What is being asked:
Below are the entries. Print only the lines starting at the one with "région où une" and ending at the one with "For some very", exactly, with no pictures.

Supplied records:
####

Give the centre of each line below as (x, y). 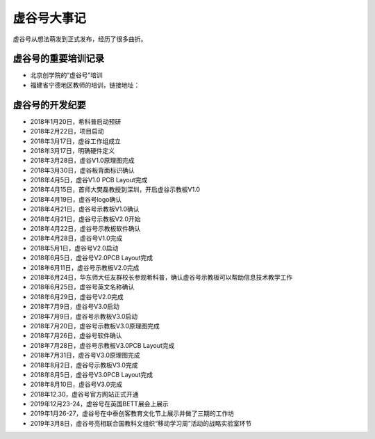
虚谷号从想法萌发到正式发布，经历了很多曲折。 (80, 39)
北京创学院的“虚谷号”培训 (67, 75)
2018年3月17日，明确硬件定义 (72, 150)
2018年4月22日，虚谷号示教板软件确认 (85, 229)
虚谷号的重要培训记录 (58, 59)
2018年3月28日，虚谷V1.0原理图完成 (82, 161)
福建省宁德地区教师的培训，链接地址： (85, 85)
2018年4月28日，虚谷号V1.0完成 (76, 238)
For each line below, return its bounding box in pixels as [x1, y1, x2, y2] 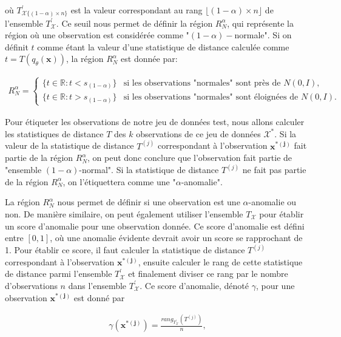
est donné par [73, 291, 125, 304]
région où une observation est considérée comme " [5, 29, 189, 41]
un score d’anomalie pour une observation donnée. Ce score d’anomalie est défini [5, 219, 305, 232]
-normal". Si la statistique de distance [79, 163, 219, 176]
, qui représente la [227, 16, 294, 29]
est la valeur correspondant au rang [70, 4, 203, 16]
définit [5, 40, 29, 53]
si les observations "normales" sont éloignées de [123, 93, 299, 102]
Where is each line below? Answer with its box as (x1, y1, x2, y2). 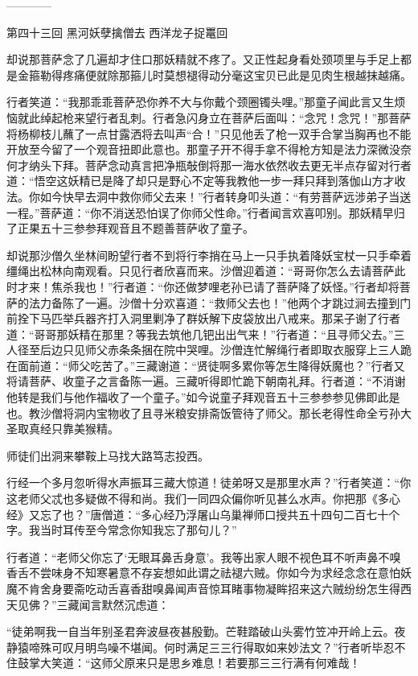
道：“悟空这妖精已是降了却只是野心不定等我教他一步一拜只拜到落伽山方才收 (6, 172, 406, 189)
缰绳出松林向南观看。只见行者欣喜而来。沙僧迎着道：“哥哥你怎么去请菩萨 (6, 262, 395, 279)
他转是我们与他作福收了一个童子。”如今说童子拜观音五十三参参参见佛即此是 (6, 389, 400, 406)
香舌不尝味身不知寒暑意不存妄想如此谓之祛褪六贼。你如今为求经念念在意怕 (6, 564, 400, 581)
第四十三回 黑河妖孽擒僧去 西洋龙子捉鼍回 (6, 23, 228, 40)
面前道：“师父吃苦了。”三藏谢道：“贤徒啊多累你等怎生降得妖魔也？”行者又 (17, 357, 405, 373)
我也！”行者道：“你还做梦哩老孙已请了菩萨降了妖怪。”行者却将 (73, 278, 400, 295)
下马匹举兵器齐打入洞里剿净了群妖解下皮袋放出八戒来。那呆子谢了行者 (28, 310, 400, 327)
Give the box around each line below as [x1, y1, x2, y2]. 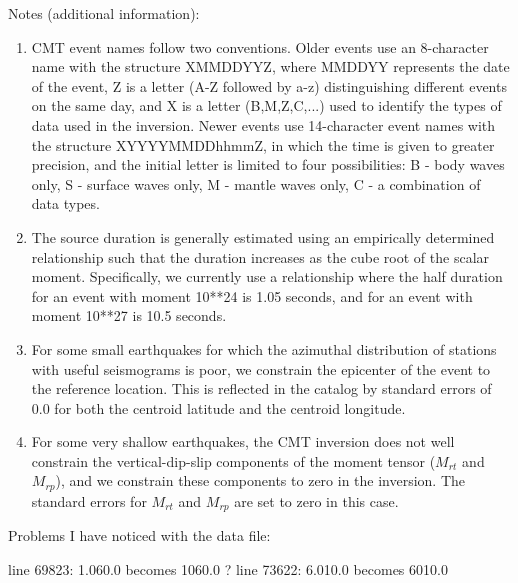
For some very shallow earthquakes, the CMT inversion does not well [31, 431, 455, 452]
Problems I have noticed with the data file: [8, 525, 271, 546]
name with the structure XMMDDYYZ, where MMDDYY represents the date [31, 56, 510, 77]
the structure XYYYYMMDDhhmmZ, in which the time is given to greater [31, 134, 495, 155]
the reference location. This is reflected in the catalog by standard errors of [31, 378, 492, 399]
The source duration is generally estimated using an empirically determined [31, 226, 495, 247]
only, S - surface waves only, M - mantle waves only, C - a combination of [31, 173, 481, 194]
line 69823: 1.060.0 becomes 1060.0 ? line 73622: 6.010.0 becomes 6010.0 [8, 558, 448, 579]
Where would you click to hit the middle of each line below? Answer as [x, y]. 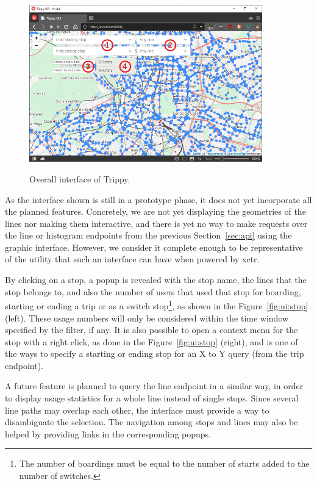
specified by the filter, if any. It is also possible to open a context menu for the [151, 330]
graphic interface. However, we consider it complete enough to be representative [154, 247]
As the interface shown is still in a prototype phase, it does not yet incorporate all [158, 199]
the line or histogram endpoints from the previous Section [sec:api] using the [148, 235]
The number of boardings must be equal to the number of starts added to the [164, 463]
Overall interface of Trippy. [80, 178]
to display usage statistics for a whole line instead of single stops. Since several [152, 398]
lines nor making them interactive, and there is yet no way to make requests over [156, 223]
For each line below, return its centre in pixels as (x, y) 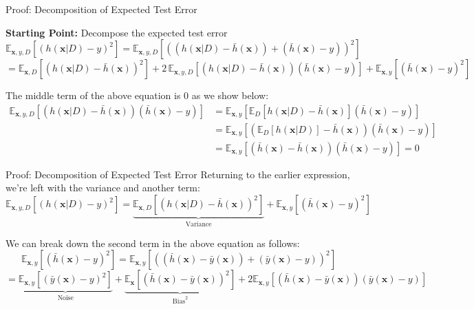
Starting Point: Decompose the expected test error (117, 32)
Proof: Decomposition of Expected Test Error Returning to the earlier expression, (178, 174)
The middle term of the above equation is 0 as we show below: (137, 95)
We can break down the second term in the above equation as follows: (153, 243)
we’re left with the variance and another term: (103, 188)

####

Completed exercise:
région où une observation est considérée comme " [5, 29, 189, 41]
un score d’anomalie pour une observation donnée. Ce score d’anomalie est défini [5, 219, 305, 232]
-normal". Si la statistique de distance [79, 163, 219, 176]
, qui représente la [227, 16, 294, 29]
est la valeur correspondant au rang [70, 4, 203, 16]
définit [5, 40, 29, 53]
si les observations "normales" sont éloignées de [123, 93, 299, 102]
Where is each line below? Answer with its box as (x1, y1, x2, y2). 
道：“悟空这妖精已是降了却只是野心不定等我教他一步一拜只拜到落伽山方才收 (6, 172, 406, 189)
缰绳出松林向南观看。只见行者欣喜而来。沙僧迎着道：“哥哥你怎么去请菩萨 (6, 262, 395, 279)
他转是我们与他作福收了一个童子。”如今说童子拜观音五十三参参参见佛即此是 (6, 389, 400, 406)
香舌不尝味身不知寒暑意不存妄想如此谓之祛褪六贼。你如今为求经念念在意怕 (6, 564, 400, 581)
第四十三回 黑河妖孽擒僧去 西洋龙子捉鼍回 (6, 23, 228, 40)
面前道：“师父吃苦了。”三藏谢道：“贤徒啊多累你等怎生降得妖魔也？”行者又 (17, 357, 405, 373)
我也！”行者道：“你还做梦哩老孙已请了菩萨降了妖怪。”行者却将 (73, 278, 400, 295)
下马匹举兵器齐打入洞里剿净了群妖解下皮袋放出八戒来。那呆子谢了行者 (28, 310, 400, 327)
Give the box around each line below as [x1, y1, x2, y2]. 
For some very shallow earthquakes, the CMT inversion does not well [31, 431, 455, 452]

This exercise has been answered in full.